Our software development practices have steadily moved in the direction of becoming software engineering practices. When we started viewing ourselves and our work more through an engineering lens, we got more structured … and more professional. One valuable maturation was our adopting of engineering’s Root Cause Analysis (RCA) approach. When a bad bug was discovered and repaired, management could request a root cause analysis of the bug.
The person who repaired the bug would then perform this analysis, guided by a form that they had to fill out detailing the problem statement, the timeline, the root cause of the problem, the immediate corrective action taken, and then the mitigation plan to reduce the likelihood of recurrence.
We weren’t shaming the person. The person was educating themselves in the process, and then educating management with the report. The motivation behind the RCA approach was to collectively get better by learning from our mistakes. And it worked great for that.
Outside of software engineering, this lesson is still valuable.

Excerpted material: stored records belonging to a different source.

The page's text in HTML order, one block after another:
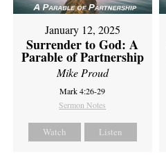
January 12, 2025
Surrender to God: A
Parable of Partnership
Mike Proud
Mark 4:26-29
Sermon Notes
Watch Listen
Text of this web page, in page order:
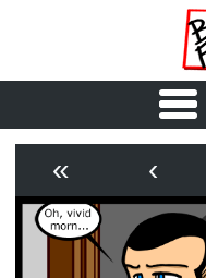
OUTLINE
ARCHIVE
« ‹
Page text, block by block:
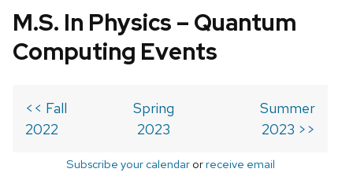
M.S. In Physics – Quantum
Computing Events
<< Fall
2022
Spring
2023
Summer
2023 >>
Subscribe your calendarorreceive email
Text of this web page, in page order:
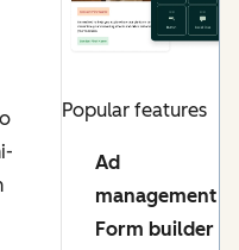
Popular features
Ad
management
Form builder
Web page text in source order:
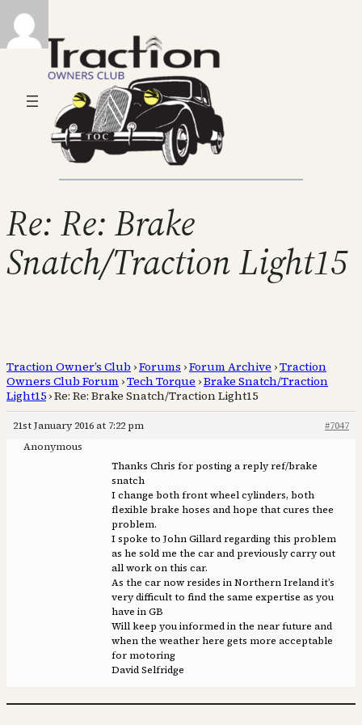
Re: Re: Brake
Snatch/Traction Light15
Traction Owner’s Club ›Forums ›Forum Archive ›Traction
Owners Club Forum ›Tech Torque ›Brake Snatch/Traction
Light15 ›Re: Re: Brake Snatch/Traction Light15
21st January 2016 at 7:22 pm
#7047
Anonymous
Thanks Chris for posting a reply ref/brake
snatch
I change both front wheel cylinders, both
flexible brake hoses and hope that cures thee
problem.
I spoke to John Gillard regarding this problem
as he sold me the car and previously carry out
all work on this car.
As the car now resides in Northern Ireland it’s
very difficult to find the same expertise as you
have in GB
Will keep you informed in the near future and
when the weather here gets more acceptable
for motoring
David Selfridge
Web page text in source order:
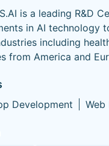
is a leading R&D
in AI technology
including
from America and
Development Web
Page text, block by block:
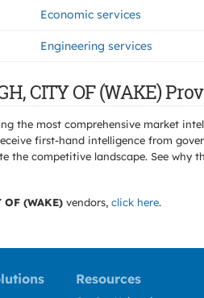
Economic services
Engineering services
CITY OF (WAKE)
the most comprehensive market
first-hand intelligence from
competitive landscape. See
OF (WAKE) vendors, click here.
Resources
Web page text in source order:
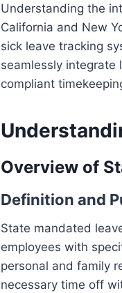
Understanding the
California and New
sick leave tracking
seamlessly integrate
compliant
Overview of
Definition and
State mandated
employees with
personal and family
necessary time off

Telling someone you’re sorry may be kind, but it’s far less meaningful than explaining why it happened and the steps you’ve taken to have it not happen again.

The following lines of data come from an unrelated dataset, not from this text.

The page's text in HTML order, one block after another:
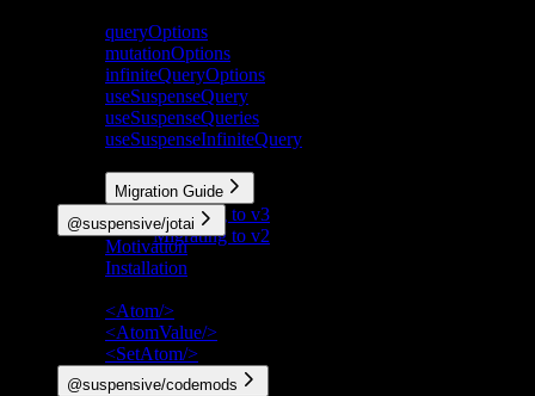
queryOptions
mutationOptions
infiniteQueryOptions
useSuspenseQuery
useSuspenseQueries
useSuspenseInfiniteQuery
Migration Guide
Migrating to v3
Migrating to v2
@suspensive/jotai
Motivation
Installation
<Atom/>
<AtomValue/>
<SetAtom/>
@suspensive/codemods
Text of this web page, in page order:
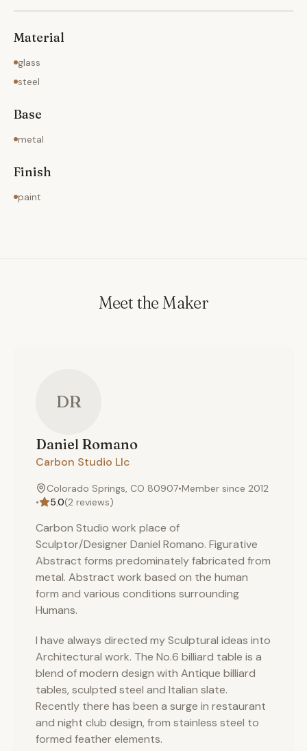
Material
glass
steel
Base
metal
Finish
paint
Meet the Maker
DR
Daniel Romano
Carbon Studio Llc
Colorado Springs, CO 80907•Member since 2012
•
5.0(2 reviews)
Carbon Studio work place of
Sculptor/Designer Daniel Romano. Figurative
Abstract forms predominately fabricated from
metal. Abstract work based on the human
form and various conditions surrounding
Humans.
I have always directed my Sculptural ideas into
Architectural work. The No.6 billiard table is a
blend of modern design with Antique billiard
tables, sculpted steel and Italian slate.
Recently there has been a surge in restaurant
and night club design, from stainless steel to
formed feather elements.
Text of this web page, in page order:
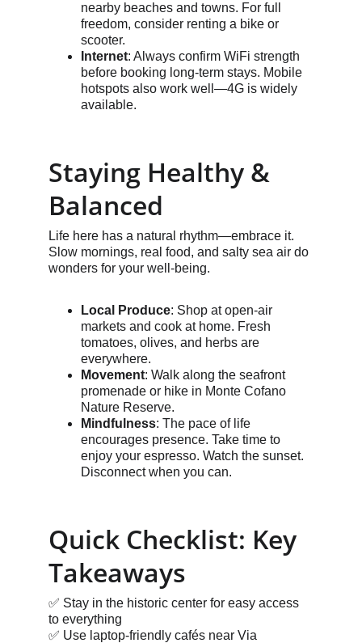
nearby beaches and towns. For full
freedom, consider renting a bike or
scooter.
Internet: Always confirm WiFi strength
before booking long-term stays. Mobile
hotspots also work well—4G is widely
available.
Staying Healthy &
Balanced
Life here has a natural rhythm—embrace it.
Slow mornings, real food, and salty sea air do
wonders for your well-being.
Local Produce: Shop at open-air
markets and cook at home. Fresh
tomatoes, olives, and herbs are
everywhere.
Movement: Walk along the seafront
promenade or hike in Monte Cofano
Nature Reserve.
Mindfulness: The pace of life
encourages presence. Take time to
enjoy your espresso. Watch the sunset.
Disconnect when you can.
Quick Checklist: Key
Takeaways
✅ Stay in the historic center for easy access
to everything
✅ Use laptop-friendly cafés near Via
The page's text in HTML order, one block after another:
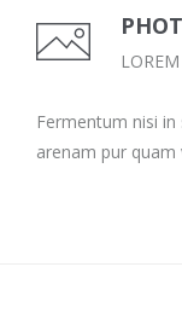
Fermentum nisi
arenam pur
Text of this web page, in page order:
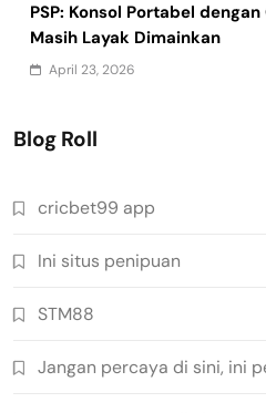
PSP: Konsol Portabel
Masih Layak Dimainkan
April 23, 2026
Blog Roll
cricbet99 app
Ini situs penipuan
STM88
Jangan percaya di sini, ini

“You can stuff your sorries in a sack, mister”1
As a kid, I loved saying “sorry.” I used that word so often that at one point my father scolded me, “Stop saying sorry all the time.” To which I reflexively replied, “Sorry.” Obviously, that encounter didn’t immediately cure me. But it did happen at a good point in my life, and with my father’s typical deft timing, it left a mental mark. I thought it was a good thing to say “sorry.” But here I was being reprimanded for using it. After the defensiveness wore off, I thought about the “all the time” part of Pop’s message, and realized it wasn’t that sorry was a bad statement, it was that I was overusing it, thereby diluting the effectiveness of any of my apologies.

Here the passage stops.